→ **TASK REQUIREMENTS**: Your job is to return every line in the data holding the string "same".
== PROVIDED DATA
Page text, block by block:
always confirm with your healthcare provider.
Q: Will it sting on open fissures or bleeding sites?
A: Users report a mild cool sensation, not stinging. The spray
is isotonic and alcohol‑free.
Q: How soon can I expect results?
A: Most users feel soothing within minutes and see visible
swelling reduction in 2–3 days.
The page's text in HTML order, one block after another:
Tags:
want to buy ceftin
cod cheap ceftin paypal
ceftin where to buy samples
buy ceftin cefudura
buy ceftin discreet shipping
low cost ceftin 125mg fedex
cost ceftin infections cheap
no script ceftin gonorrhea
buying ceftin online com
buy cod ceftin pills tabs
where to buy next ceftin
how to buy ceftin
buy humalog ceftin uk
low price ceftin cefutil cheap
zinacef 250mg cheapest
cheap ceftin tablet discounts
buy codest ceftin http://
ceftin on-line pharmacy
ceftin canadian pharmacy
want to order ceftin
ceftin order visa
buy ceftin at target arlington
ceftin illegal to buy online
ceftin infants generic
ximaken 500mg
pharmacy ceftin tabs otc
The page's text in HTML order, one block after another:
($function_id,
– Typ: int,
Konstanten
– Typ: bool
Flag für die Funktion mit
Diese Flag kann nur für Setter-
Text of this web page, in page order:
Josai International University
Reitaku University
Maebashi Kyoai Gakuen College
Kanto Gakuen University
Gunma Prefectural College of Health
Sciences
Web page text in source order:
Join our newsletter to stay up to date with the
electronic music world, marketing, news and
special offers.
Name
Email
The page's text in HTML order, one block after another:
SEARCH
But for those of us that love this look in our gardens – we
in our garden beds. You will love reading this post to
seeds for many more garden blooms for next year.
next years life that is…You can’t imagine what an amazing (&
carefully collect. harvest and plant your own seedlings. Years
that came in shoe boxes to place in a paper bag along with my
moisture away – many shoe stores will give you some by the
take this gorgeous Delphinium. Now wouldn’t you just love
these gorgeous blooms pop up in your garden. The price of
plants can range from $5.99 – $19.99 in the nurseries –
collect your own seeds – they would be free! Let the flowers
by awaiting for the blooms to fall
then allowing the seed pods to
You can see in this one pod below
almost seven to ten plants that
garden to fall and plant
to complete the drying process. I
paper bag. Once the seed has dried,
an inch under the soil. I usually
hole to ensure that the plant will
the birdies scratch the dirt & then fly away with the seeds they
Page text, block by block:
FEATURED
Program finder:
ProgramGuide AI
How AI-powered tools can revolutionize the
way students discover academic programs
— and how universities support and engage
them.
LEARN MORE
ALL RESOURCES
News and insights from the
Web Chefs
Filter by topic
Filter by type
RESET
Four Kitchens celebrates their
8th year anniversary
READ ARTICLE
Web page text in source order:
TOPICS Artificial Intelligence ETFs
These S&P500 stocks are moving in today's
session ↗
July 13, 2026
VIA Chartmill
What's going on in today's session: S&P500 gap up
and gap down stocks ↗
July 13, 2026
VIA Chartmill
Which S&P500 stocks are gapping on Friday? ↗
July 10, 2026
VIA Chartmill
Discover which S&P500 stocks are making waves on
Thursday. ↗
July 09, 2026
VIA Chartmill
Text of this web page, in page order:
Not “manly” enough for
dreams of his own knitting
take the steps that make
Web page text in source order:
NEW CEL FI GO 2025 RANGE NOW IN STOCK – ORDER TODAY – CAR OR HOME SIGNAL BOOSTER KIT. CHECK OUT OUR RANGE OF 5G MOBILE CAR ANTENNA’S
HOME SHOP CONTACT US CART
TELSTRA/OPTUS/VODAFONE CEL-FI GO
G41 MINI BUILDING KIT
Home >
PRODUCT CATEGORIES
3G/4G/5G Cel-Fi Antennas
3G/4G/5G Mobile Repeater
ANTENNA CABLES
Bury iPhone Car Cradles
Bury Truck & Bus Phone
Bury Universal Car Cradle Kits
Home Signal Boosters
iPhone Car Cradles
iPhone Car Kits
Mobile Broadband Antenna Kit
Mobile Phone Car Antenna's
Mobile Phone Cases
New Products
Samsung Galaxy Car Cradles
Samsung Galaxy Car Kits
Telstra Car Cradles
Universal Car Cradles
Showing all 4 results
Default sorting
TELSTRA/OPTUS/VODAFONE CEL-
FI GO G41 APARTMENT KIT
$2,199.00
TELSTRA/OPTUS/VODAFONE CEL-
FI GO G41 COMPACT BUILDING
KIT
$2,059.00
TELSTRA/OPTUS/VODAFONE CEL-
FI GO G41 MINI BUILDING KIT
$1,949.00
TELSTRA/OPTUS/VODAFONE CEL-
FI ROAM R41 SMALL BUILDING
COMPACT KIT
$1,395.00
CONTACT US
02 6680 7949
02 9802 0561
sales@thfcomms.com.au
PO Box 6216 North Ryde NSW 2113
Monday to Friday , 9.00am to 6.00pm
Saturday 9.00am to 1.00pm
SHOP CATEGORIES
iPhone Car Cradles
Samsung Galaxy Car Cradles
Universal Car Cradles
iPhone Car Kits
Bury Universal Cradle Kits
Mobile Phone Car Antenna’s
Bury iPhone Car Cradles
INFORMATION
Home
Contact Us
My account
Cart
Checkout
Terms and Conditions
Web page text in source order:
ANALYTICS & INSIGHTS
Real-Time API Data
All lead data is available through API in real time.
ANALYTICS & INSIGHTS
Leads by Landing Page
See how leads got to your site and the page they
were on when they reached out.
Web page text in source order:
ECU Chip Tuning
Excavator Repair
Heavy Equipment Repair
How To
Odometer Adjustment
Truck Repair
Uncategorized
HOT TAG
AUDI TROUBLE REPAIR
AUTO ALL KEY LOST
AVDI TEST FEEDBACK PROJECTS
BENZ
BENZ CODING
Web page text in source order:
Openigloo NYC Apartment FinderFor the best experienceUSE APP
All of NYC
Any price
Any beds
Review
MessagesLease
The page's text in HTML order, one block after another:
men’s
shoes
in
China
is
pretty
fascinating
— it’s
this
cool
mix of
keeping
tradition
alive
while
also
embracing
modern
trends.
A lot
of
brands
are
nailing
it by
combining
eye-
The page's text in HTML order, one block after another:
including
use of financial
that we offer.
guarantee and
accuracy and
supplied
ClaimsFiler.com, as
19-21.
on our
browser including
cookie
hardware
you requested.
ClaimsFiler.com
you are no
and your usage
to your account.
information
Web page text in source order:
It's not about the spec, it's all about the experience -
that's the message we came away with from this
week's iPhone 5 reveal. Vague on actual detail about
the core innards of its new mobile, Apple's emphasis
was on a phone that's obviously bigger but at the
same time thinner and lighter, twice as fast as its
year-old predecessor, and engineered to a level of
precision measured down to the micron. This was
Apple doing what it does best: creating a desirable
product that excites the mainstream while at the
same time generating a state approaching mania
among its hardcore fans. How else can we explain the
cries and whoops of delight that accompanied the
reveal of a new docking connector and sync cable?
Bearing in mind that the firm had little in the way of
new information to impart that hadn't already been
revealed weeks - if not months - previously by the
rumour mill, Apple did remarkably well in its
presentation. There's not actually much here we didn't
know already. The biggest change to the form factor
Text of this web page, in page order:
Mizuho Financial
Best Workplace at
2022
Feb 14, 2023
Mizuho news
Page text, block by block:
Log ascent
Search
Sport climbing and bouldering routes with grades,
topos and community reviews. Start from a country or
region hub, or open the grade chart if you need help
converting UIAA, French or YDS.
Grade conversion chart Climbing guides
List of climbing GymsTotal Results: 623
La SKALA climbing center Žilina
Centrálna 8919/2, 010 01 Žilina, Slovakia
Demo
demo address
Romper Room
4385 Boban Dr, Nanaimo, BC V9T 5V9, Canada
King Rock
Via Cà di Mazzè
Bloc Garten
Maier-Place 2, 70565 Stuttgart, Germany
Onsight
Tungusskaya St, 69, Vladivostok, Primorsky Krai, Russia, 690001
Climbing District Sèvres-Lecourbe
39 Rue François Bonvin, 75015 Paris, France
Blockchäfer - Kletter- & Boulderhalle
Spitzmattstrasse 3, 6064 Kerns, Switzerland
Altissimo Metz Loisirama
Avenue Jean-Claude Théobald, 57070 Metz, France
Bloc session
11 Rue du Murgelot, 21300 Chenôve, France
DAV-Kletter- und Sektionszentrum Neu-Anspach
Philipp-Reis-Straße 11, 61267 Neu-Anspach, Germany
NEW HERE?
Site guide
====
→ **OUTPUT OF THE TASK**:
same time thinner and lighter, twice as fast as its
same time generating a state approaching mania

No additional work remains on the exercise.